- Problem to solve:
Scan the records for the string "they", then copy each line that has it.

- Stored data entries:
☆ ☆ ☆
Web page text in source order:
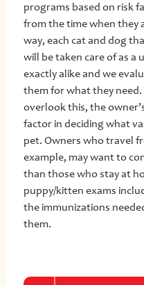
programs based on risk
from the time when they
way, each cat and dog
will be taken care of as a
exactly alike and we
them for what they
overlook this, the
factor in deciding what
pet. Owners who travel
example, may want to
than those who stay at
puppy/kitten exams
the immunizations
them.
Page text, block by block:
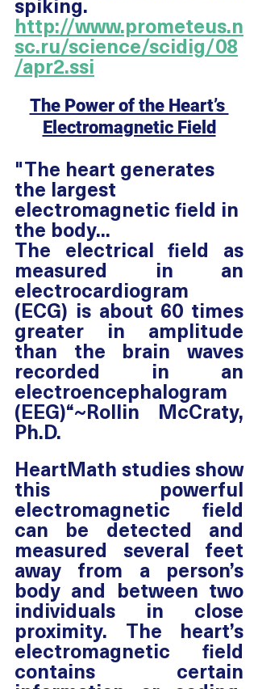
http://www.prometeus.n
sc.ru/science/scidig/08
/apr2.ssi
The Power of the Heart’s
Electromagnetic Field
"The heart generates
the largest
electromagnetic field in
the body...
The electrical field as
measured in an
electrocardiogram
(ECG) is about 60 times
greater in amplitude
than the brain waves
recorded in an
electroencephalogram
(EEG)“~Rollin McCraty,
Ph.D.
HeartMath studies show
this powerful
electromagnetic field
can be detected and
measured several feet
away from a person’s
body and between two
individuals in close
proximity. The heart’s
electromagnetic field
contains certain
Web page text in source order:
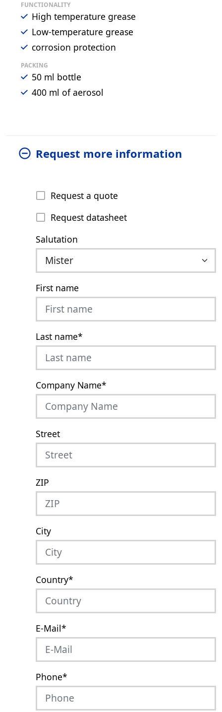
FUNCTIONALITY
High temperature grease
Low-temperature grease
corrosion protection
PACKING
50 ml bottle
400 ml of aerosol
Request more information
Request a quote
Request datasheet
Salutation
First name
Last name*
Company Name*
Street
ZIP
City
Country*
E-Mail*
Phone*
☆ ☆ ☆
- Written response:
from the time when they
them for what they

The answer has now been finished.